Beyond improving onboarding and payments, Qaragholi envisions InstaBank as a long-term financial partner for Iraqis—especially underserved segments like SMEs and youth. “Iraq’s fintech future will be shaped by its young, mobile-first, and increasingly connected population,” he said. “With 45 million people, 60 percent of them working age and half under 25, Iraq is both resilient and massively underserved. Mobile and internet penetration have surged, social media activity is nearly universal, and e-commerce is growing at 16 percent compound annual growth rate (CAGR).
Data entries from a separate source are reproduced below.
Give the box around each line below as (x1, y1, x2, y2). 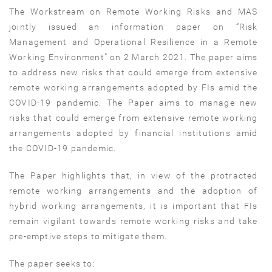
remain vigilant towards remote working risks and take (9, 216, 258, 226)
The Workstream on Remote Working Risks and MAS (9, 6, 258, 16)
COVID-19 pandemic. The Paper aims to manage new (9, 97, 258, 107)
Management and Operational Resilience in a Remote (9, 36, 258, 47)
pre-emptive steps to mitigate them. (9, 231, 167, 241)
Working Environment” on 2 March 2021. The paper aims (9, 52, 258, 62)
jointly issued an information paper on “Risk (9, 21, 258, 32)
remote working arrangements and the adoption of (9, 185, 258, 195)
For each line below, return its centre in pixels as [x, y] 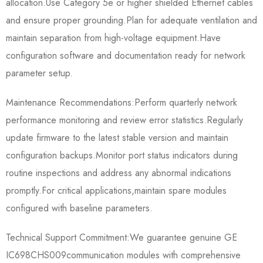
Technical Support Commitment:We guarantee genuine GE [122, 237]
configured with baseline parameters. [79, 208]
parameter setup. [39, 73]
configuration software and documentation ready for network [126, 55]
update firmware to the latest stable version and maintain [117, 137]
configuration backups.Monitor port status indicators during [122, 155]
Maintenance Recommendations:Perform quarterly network [122, 102]
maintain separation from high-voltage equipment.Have [113, 38]
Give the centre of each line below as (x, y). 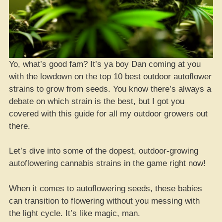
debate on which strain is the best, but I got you (97, 101)
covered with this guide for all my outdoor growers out (108, 113)
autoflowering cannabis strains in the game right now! (107, 163)
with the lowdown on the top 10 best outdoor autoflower (110, 76)
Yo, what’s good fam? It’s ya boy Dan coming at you (105, 64)
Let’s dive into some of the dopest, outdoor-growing (104, 151)
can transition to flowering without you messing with (104, 201)
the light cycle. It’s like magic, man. (75, 213)
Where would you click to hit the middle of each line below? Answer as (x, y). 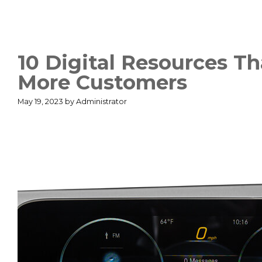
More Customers (102, 82)
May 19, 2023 (40, 101)
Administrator (101, 101)
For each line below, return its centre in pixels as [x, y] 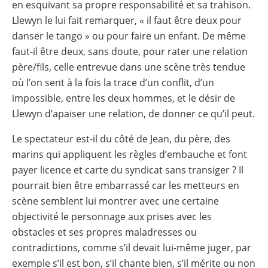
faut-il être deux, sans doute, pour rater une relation [130, 51]
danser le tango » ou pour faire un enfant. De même [129, 36]
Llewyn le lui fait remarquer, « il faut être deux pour [127, 20]
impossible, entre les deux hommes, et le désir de [124, 98]
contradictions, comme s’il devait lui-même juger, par [132, 247]
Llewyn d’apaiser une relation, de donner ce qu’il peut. [133, 113]
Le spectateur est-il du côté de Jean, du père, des [121, 138]
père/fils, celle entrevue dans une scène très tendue [129, 67]
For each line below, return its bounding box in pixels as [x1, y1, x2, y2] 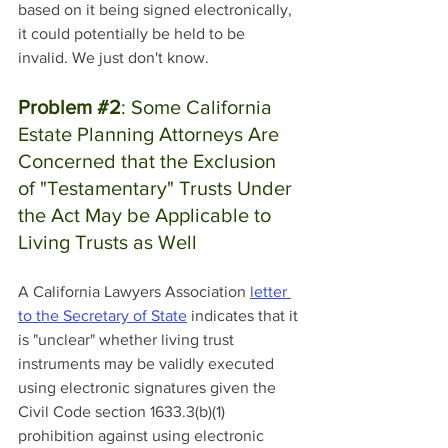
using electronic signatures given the [18, 379, 280, 397]
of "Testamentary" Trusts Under [18, 177, 297, 200]
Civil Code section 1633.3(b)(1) [18, 403, 229, 421]
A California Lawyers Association [18, 283, 250, 301]
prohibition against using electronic [18, 427, 268, 445]
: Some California [121, 96, 277, 119]
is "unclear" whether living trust [18, 331, 238, 349]
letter [250, 283, 291, 301]
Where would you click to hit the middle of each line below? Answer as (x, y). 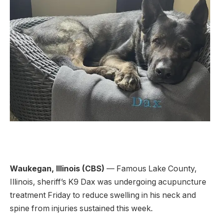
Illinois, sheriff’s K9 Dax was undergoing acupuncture (108, 182)
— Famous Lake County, (152, 169)
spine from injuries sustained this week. (81, 209)
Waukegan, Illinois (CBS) (58, 169)
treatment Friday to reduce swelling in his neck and (103, 195)

Over the next 3–5 years, the greatest disruption will come from delivering basic financial services—digitally, transparently, and at scale: onboarding, payments, savings, and credit for individuals and SMEs.” 
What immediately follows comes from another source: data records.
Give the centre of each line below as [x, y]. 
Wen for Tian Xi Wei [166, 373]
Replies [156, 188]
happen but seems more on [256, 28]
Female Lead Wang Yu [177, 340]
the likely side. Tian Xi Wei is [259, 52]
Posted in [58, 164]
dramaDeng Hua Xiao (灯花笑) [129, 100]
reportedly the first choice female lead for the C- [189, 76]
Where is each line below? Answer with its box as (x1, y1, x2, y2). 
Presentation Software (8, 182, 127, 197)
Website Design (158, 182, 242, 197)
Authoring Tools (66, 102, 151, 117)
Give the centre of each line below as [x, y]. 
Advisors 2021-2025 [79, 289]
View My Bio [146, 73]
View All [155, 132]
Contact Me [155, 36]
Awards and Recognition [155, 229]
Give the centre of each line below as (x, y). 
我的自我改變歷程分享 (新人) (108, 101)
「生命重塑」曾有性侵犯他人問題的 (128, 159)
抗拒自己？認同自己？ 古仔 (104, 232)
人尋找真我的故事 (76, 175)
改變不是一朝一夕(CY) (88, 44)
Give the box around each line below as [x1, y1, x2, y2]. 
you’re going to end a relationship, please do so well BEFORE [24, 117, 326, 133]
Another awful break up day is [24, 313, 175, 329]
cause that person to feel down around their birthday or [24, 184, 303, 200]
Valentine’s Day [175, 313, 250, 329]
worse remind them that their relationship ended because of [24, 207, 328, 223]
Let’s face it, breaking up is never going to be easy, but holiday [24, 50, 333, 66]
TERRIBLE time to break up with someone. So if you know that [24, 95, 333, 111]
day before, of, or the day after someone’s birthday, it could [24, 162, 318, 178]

When asked if he has any regional expansion plans for InstaBank in the pipeline, Qaragholi said that he is keeping a close eye on market conditions, but he remains focused on Iraq for now. “While InstaBank’s model is designed to be scalable, our core focus remains Iraq, where the combination of digital momentum, regulatory openness, and unmet banking needs presents a uniquely compelling opportunity,” he said. “The market is undergoing structural change, and we believe we’re well-positioned to help shape the next phase of its financial evolution." 

Investor appetite for InstaBank’s model has been strong. “We’re fortunate to be in a position where the round is significantly oversubscribed,” Qaragholi said. “From the beginning, our goal wasn’t just to raise capital—it was to bring on strategic, long-term partners who share our vision and can contribute meaningfully beyond the cheque.” Speaking about EQIQ specifically, he called it a “venture builder with a strong track record and deep conviction for the Iraqi and regional markets,” adding that its alignment has helped shape the quality of the round. 
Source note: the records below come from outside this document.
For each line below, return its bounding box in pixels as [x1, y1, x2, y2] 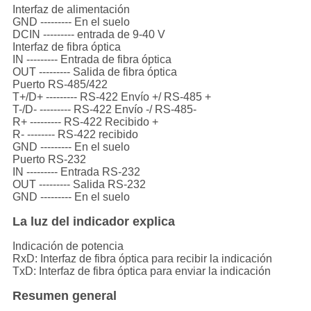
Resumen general [12, 289, 117, 303]
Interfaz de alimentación [12, 3, 130, 16]
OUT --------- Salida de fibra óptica [12, 66, 177, 78]
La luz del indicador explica [12, 215, 175, 229]
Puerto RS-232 [12, 153, 86, 166]
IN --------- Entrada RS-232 [12, 166, 140, 178]
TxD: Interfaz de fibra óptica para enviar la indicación [12, 265, 271, 278]
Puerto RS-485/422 [12, 78, 108, 91]
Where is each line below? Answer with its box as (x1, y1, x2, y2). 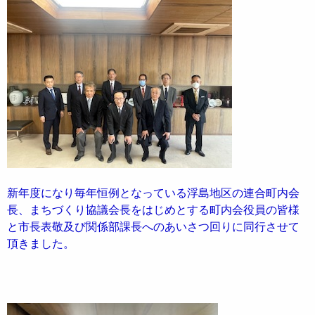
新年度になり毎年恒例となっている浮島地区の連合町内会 (7, 187, 300, 200)
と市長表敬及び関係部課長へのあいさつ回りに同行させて (7, 221, 300, 233)
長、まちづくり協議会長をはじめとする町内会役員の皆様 (7, 204, 300, 217)
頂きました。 (7, 238, 75, 250)
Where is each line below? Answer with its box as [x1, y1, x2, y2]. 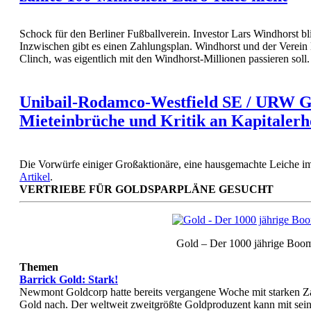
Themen [19, 261, 58, 274]
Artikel [19, 171, 50, 183]
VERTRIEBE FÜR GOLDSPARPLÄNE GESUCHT [19, 183, 274, 196]
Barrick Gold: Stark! [19, 274, 118, 286]
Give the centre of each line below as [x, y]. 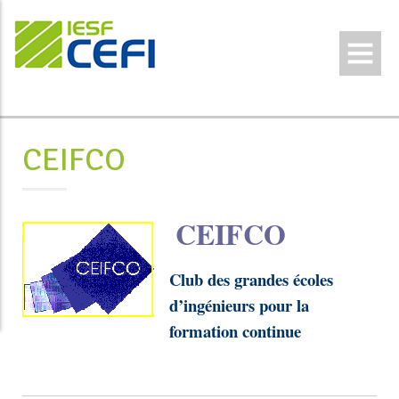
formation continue [235, 331]
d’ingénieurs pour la [239, 305]
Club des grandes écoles [251, 279]
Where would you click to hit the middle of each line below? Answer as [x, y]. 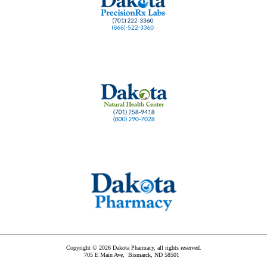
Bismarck [139, 255]
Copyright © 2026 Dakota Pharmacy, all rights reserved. [133, 248]
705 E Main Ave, [106, 255]
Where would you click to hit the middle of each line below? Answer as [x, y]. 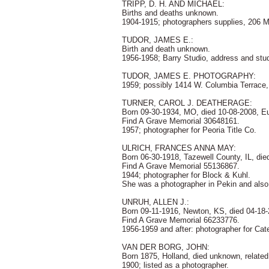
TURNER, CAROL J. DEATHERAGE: [187, 103]
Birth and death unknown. [166, 49]
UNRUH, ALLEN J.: [156, 202]
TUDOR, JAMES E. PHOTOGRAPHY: [189, 76]
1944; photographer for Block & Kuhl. [186, 175]
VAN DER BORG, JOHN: [166, 247]
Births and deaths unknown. [170, 13]
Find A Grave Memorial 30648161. [181, 121]
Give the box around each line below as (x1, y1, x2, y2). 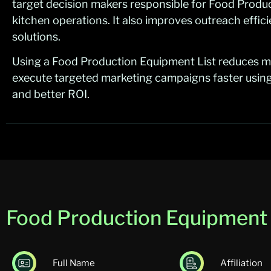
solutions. (12, 30, 60, 43)
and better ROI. (12, 88, 90, 101)
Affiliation (220, 258, 263, 269)
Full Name (53, 258, 95, 269)
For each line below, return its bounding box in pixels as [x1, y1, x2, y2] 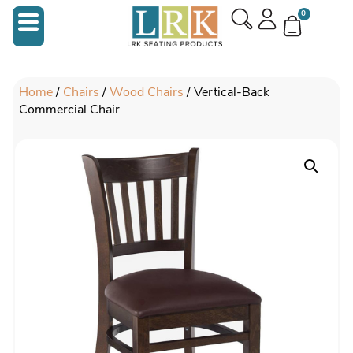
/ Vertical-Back [184, 84, 270, 102]
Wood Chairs [110, 84, 184, 102]
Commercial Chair [19, 101, 121, 119]
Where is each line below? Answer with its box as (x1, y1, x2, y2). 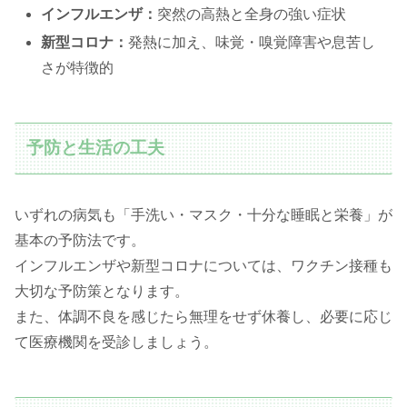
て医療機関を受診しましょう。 (15, 333, 218, 350)
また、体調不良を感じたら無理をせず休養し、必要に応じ (15, 308, 392, 324)
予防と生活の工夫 (26, 138, 165, 158)
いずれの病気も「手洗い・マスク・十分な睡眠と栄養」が (15, 206, 392, 223)
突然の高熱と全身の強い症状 (157, 5, 347, 22)
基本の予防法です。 (15, 232, 145, 248)
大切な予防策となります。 (15, 283, 189, 299)
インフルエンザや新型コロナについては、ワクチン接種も (15, 257, 392, 273)

As Qaragholi thus gets set to roll out InstaBank’s offerings in Iraq, the entrepreneur is also well-equipped to share advice for other founders operating in emerging markets. “Building in underserved markets requires a fundamentally different mindset,” he said. “Don’t wait for perfect rails—design around the gaps and approach the market by identifying real use cases rather than simply trying to sell a product. Be willing to work hand-in-hand with regulators, patiently building trust over time. In frontier markets, progress is built as much on relationships and credibility as it is on code and capital.” 

For Qaragholi, designing around fragmented infrastructure also means rethinking how products are introduced to users in low-trust environments. “Customer education isn’t a hurdle; it’s part of the product,” he explained. “Simplicity, trust, and transparency are more powerful than any marketing campaign. If users don’t understand the fees, the flow, or the value, they won’t return—no matter how sophisticated your tech stack is.” 

Finally, for founders navigating fundraising in the region, Qaragholi emphasized the importance of alignment over capital. “Choose your investors and partners wisely,” he said. “Patience, resilience, and local insight matter far more than capital that comes without conviction or long-term perspective. Don’t compromise your long-term vision—or allow any prospective investor to undervalue your commitment and contribution.” 

Pictured in the lead image is InstaBank founder Hussain Qaragholi. Image courtesy InstaBank.